■ AIM OF THE EXERCISE:
Each record is to be printed again exactly, though not its pictures.

■ EXTRACTED ENTRIES:

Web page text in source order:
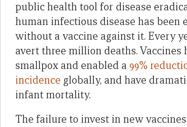
public health tool for disease
human infectious disease has been
without a vaccine against it. Every
avert three million deaths. Vaccines
smallpox and enabled a 99%
incidence globally, and have
infant mortality.
The failure to invest in new
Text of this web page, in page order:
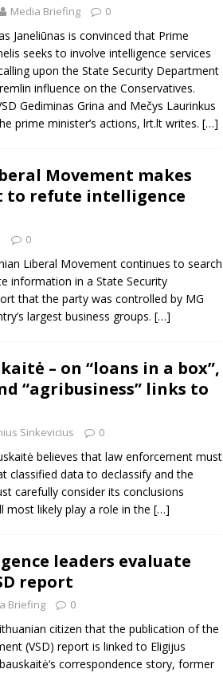
Media Briefing 0
Janeliūnas is convinced that Prime
seeks to involve intelligence services
upon the State Security Department
influence on the Conservatives.
Gediminas Grina and Mečys Laurinkus
prime minister’s actions, lrt.lt writes. […]
Movement makes
to refute intelligence
0
Liberal Movement continues to search
information in a State Security
that the party was controlled by MG
largest business groups. […]
– on “loans in a box”,
“agribusiness” links to
Sinkevicius 0
believes that law enforcement must
classified data to declassify and the
carefully consider its conclusions
most likely play a role in the […]
leaders evaluate
report
Briefing 0
citizen that the publication of the
(VSD) report is linked to Eligijus
correspondence story, former
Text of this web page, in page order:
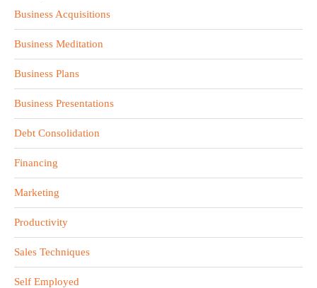
Business Acquisitions
Business Meditation
Business Plans
Business Presentations
Debt Consolidation
Financing
Marketing
Productivity
Sales Techniques
Self Employed
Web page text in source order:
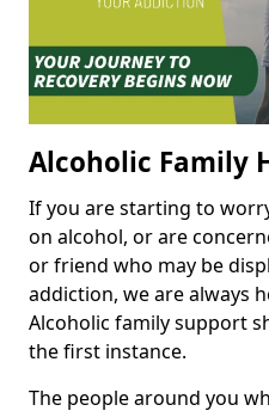
Alcoholic Family
If you are starting to
on alcohol, or are
or friend who may be
addiction, we are always
Alcoholic family support
the first instance.
The people around you
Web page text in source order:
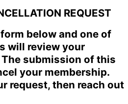
REQUEST
below and one of
will review your
submission of this
your membership.
request, then reach out
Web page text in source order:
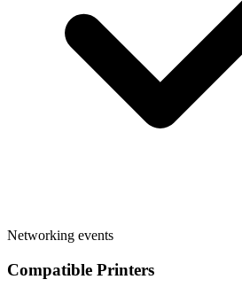
Networking events
Compatible Printers
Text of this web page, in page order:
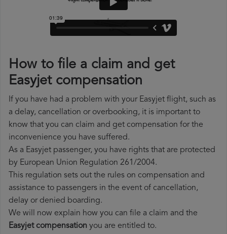
How to file a claim and get
Easyjet compensation
If you have had a problem with your Easyjet flight, such as
a delay, cancellation or overbooking, it is important to
know that you can claim and get compensation for the
inconvenience you have suffered.
As a Easyjet passenger, you have rights that are protected
by European Union Regulation 261/2004.
This regulation sets out the rules on compensation and
assistance to passengers in the event of cancellation,
delay or denied boarding.
We will now explain how you can file a claim and the
Easyjet compensation you are entitled to.
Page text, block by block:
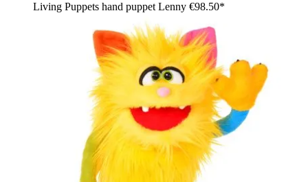
Living Puppets hand puppet Lenny €98.50*
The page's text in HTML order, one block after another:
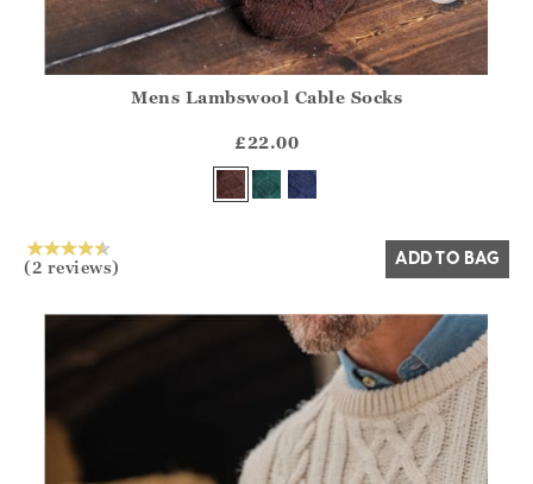
?? ""
Yes No
Mens Lambswool Cable Socks
£22.00
(2 reviews) ADD TO BAG
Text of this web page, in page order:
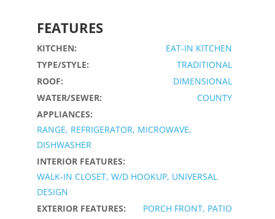
FEATURES
KITCHEN:
EAT-IN KITCHEN
TYPE/STYLE:
TRADITIONAL
ROOF:
DIMENSIONAL
WATER/SEWER:
COUNTY
APPLIANCES:
RANGE, REFRIGERATOR, MICROWAVE,
DISHWASHER
INTERIOR FEATURES:
WALK-IN CLOSET, W/D HOOKUP, UNIVERSAL
DESIGN
EXTERIOR FEATURES:
PORCH FRONT, PATIO
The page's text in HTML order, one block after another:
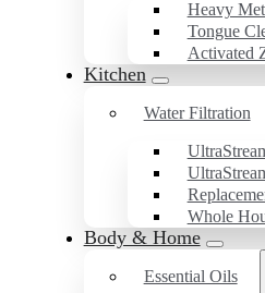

■ EXERCISE SOLUTION:
Web page text in source order:
public health tool for disease
human infectious disease has been
without a vaccine against it. Every
avert three million deaths. Vaccines
smallpox and enabled a 99%
incidence globally, and have
infant mortality.
The failure to invest in new
Text of this web page, in page order:
Media Briefing 0
Janeliūnas is convinced that Prime
seeks to involve intelligence services
upon the State Security Department
influence on the Conservatives.
Gediminas Grina and Mečys Laurinkus
prime minister’s actions, lrt.lt writes. […]
Movement makes
to refute intelligence
0
Liberal Movement continues to search
information in a State Security
that the party was controlled by MG
largest business groups. […]
– on “loans in a box”,
“agribusiness” links to
Sinkevicius 0
believes that law enforcement must
classified data to declassify and the
carefully consider its conclusions
most likely play a role in the […]
leaders evaluate
report
Briefing 0
citizen that the publication of the
(VSD) report is linked to Eligijus
correspondence story, former
Text of this web page, in page order:
Business Acquisitions
Business Meditation
Business Plans
Business Presentations
Debt Consolidation
Financing
Marketing
Productivity
Sales Techniques
Self Employed
Web page text in source order:
Alcoholic Family
If you are starting to
on alcohol, or are
or friend who may be
addiction, we are always
Alcoholic family support
the first instance.
The people around you
Web page text in source order:
REQUEST
below and one of
will review your
submission of this
your membership.
request, then reach out
Web page text in source order:
Networking events
Compatible Printers
Text of this web page, in page order:
How to file a claim and get
Easyjet compensation
If you have had a problem with your Easyjet flight, such as
a delay, cancellation or overbooking, it is important to
know that you can claim and get compensation for the
inconvenience you have suffered.
As a Easyjet passenger, you have rights that are protected
by European Union Regulation 261/2004.
This regulation sets out the rules on compensation and
assistance to passengers in the event of cancellation,
delay or denied boarding.
We will now explain how you can file a claim and the
Easyjet compensation you are entitled to.
Page text, block by block:
Living Puppets hand puppet Lenny €98.50*
The page's text in HTML order, one block after another:
?? ""
Yes No
Mens Lambswool Cable Socks
£22.00
(2 reviews) ADD TO BAG
Text of this web page, in page order:
FEATURES
KITCHEN:
EAT-IN KITCHEN
TYPE/STYLE:
TRADITIONAL
ROOF:
DIMENSIONAL
WATER/SEWER:
COUNTY
APPLIANCES:
RANGE, REFRIGERATOR, MICROWAVE,
DISHWASHER
INTERIOR FEATURES:
WALK-IN CLOSET, W/D HOOKUP, UNIVERSAL
DESIGN
EXTERIOR FEATURES:
PORCH FRONT, PATIO
The page's text in HTML order, one block after another:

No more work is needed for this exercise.